I fumbled my keys out of my pocket and handed them to him.  I shouldn't
be this drunk, I guess it was a combination of alcohol and nerves.  I 
had been so keyed up about calling him and I had been drinking heavily 
the night before.  Plus I skipped lunch so I was pretty much drinking 
on an empty stomach.  It must just have been catching up on me now.  
I'm not as young as I was either. 
 
"Right, let's get you home.  Up you get"  He helped me to my feet and
put his arm around my waist to support me.  How I had wanted him to do 
this!  I just never imagined it would be in this sort of situation.  We 
walked quite slowly back to my office car park, me leaning on him a 
little more than was strictly necessary but it just felt so good.  He 
was so strong and reassuring. 
 
He bundled me into the passenger side of my car and I managed to put my
seat-belt on as he made his way round to the other side.  I was already 
feeling better for having walked around for a while.  I told him my 
address when he asked and he started the car.  Every so often on the 
drive he would check I was okay and kept talking the whole way there.  
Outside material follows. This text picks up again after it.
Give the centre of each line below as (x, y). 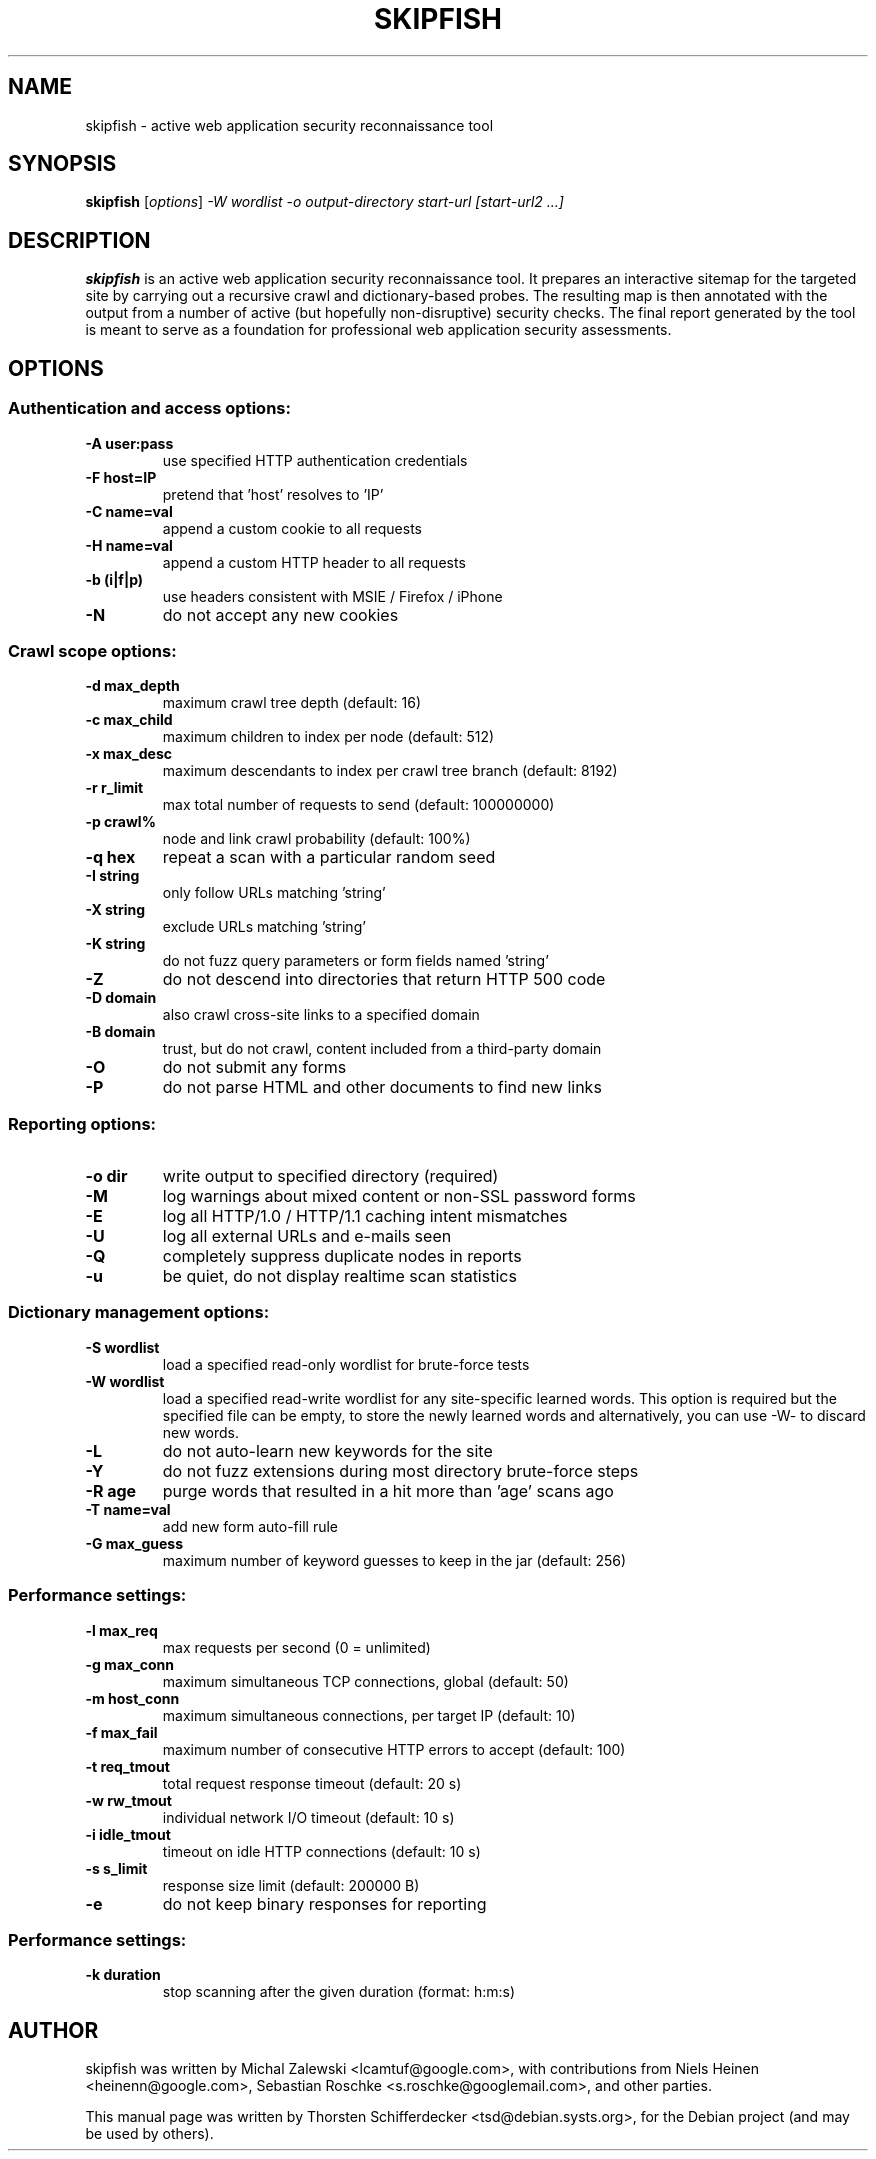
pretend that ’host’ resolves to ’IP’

Little by little I began to join in the conversation.  I was feeling 
pretty foolish by this stage, I just don't know what happened at the 
restaurant but whatever it was it felt like it was wearing off now. 
 
When we got to my building I was able to get out of the car by myself
and walk up the stairs under my own steam.  He came up with me to make 
sure I was all right but stopped outside my door. 
 
"Do you want to come in?" I asked. 
 
"If you want me to." 
 
"I do.  I'm so sorry about that, I don't know what happened.  I feel
like such a fool, Scott, I'm sorry.  I've ruined a lovely evening."  
Tears started to form in the corners of my eyes.  I pushed the door 
closed. 
 
"No!  No, you didn't."  And then his arms where round me and his fingers
were stroking my hair.  I pressed my face against his chest and clung 
to him tightly as I sobbed.  I had wanted tonight to be so perfect and 
I had ended up behaving like a total fool.  I had never felt so bad and 
he still didn't seem to mind.  He was so solid and real, I felt safe 
there with him.  "I had a great time, you're a wonderful guy."  He 
moved me gently to my sofa and sat us both down. 
 
"I'm such a fool.  A pathetic fool." 
 
"Don't say that.  Don't ever say that.  You're lonely and you're
insecure, but you're not a fool, do you hear me?" 
 
"Yes I am." 
 
"No you're not."  And then he kissed me.  Just on the top of my head,
but I felt a shock through my whole body, my stomach flipped over and I 
suddenly didn't feel like crying any more.  I felt like laughing and 
singing.  "You can't be, my mother told me never to kiss a fool."  I 
looked up and he was smiling down at me.